I did my research. I am by the books in everything. I have no parents nor friends who are here physically with me who can lend me a manual. And as it turned out, there's no conclusive evidence that CRY IT OUT( CIO) has any adverse effect on babies. Although, attachment parenting proponents advocate anti-CIO, their thesis on this issue has something to do with "bonding".

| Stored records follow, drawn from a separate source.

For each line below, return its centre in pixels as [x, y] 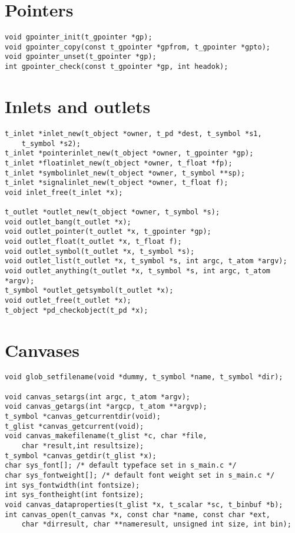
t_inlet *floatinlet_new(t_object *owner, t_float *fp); [119, 163]
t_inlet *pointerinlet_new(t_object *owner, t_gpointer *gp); [129, 153]
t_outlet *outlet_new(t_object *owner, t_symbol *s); [112, 212]
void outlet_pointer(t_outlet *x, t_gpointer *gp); [108, 232]
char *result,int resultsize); [83, 446]
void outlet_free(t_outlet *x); [68, 301]
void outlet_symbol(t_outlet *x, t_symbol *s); [100, 251]
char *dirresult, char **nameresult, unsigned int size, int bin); [156, 524]
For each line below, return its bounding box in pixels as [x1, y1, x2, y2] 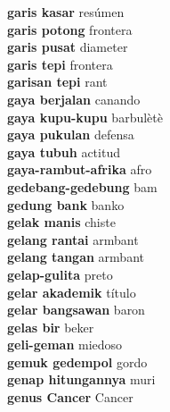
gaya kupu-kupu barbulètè [7, 107, 163, 126]
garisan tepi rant [7, 72, 108, 91]
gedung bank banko [7, 195, 125, 214]
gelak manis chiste [7, 213, 116, 231]
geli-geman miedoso [7, 335, 123, 354]
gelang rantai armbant [7, 230, 139, 248]
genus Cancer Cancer [7, 388, 134, 407]
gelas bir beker [7, 317, 94, 336]
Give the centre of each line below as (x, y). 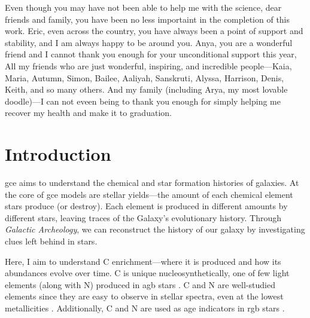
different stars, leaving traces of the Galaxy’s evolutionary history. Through (143, 217)
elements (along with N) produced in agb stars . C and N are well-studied (140, 284)
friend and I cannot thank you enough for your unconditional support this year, (151, 54)
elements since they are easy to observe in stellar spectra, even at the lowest (144, 296)
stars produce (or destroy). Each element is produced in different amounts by (146, 206)
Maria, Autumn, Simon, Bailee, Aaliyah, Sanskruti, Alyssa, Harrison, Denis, (145, 77)
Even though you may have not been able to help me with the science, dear (143, 7)
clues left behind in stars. (51, 241)
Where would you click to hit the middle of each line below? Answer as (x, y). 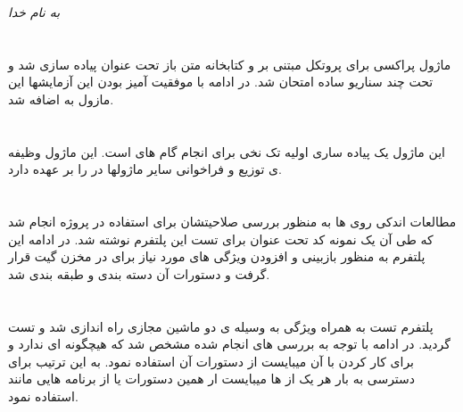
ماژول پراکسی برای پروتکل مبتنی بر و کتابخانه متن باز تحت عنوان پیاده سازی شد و (230, 64)
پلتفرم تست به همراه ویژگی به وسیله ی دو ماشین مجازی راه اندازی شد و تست (221, 326)
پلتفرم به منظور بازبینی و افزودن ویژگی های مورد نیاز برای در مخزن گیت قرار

It took me 8 months to decide on sleep training. What broke the last straw? Exhaustion. Fatigue. Mental  exasperation. I take care of the babies all day and although I love them more than life itself, I get tired at the end of the day. I want night time to be my time. I want to be able to rest and sleep. No matter how hard I thought about it, I couldn't be a good mum if I am always cranky to my babies--- thats not the kind of mother I imagined myself to be. Something has to be done.

I waited till after Halloween. Kevin and I were already dragging our feet for too long. Time to face our own worst enemy-- our own self doubt. I don't want to second-guess myself on this.

We planned it out, set a strategy and then did it. I admit it was torture. The hardest thing I ever had to do-- listen to babies crying. They said it could last for 2-3 hours. but thank god it only took them 40 minutes. For someone who always responded to every babies' whim, it was the longest 40 minutes of my life. AND IT WAS JUST THE FIRST DAY.

I just hope that this is all worth it. I miss cuddling them at night. But I am teaching them a skill. Skill that would let them have a good and longer sleep. Sleep is to the brain what exercise is to the body.

We still have a lot of rice to eat.... this is just the beginning but I don't regret the decision of giving in to this.

In my effort to feel better about doing it, I found this http://www.redorbit.com/news/video/science_2/1112700726/crying-babies-debate-092512/

HELP!

HELP, i need somebody
HELP, not just anybody
HELP, you know I need someone, HELP!

Raising a baby alone is a big challenge, raising twins is like climbing Mount Everest with one limb. And this is not a hyperbole, this is my reality.

I remember Kevin used to say, "how hard can it be?". Yah, he ate his words because it is friggin H A R D. No matter how much you try to control your emotions, sometimes, you will lose it. I LOST IT several times. Not my proud moments. I felt so guilty afterwards but I have to accept that human as I am, I have my flaws. 

In the weeks following childbirth, I doubt if any parents will feel amorous towards each other.It is pretty understandable, that as new parents, we don't have the time, stamina and interest for any expression of love. What used to be conversations about each other's interests now centers on the babies' poop! 


New role as parents take its toll on our marriage. It is not just physically tiring but psychologically tiring too. And the fact that babies are the main priority, sometimes, our own wellbeing has to take a backseat. True to what old people say, kids make the relationship very challenging but at the same time it makes it more meaningful.

This may sound very cliche but life with kids is worth all the sleepless nights. Someone has to do the job, a thankless job that will take a long long long time for the reward. Sure, a smile can melt your heart but it takes a lot of fussy period to get those toothless grin.


Whenever I feel like my hands are full, I will just psych myself up that it's way better than being empty. Count my blessings.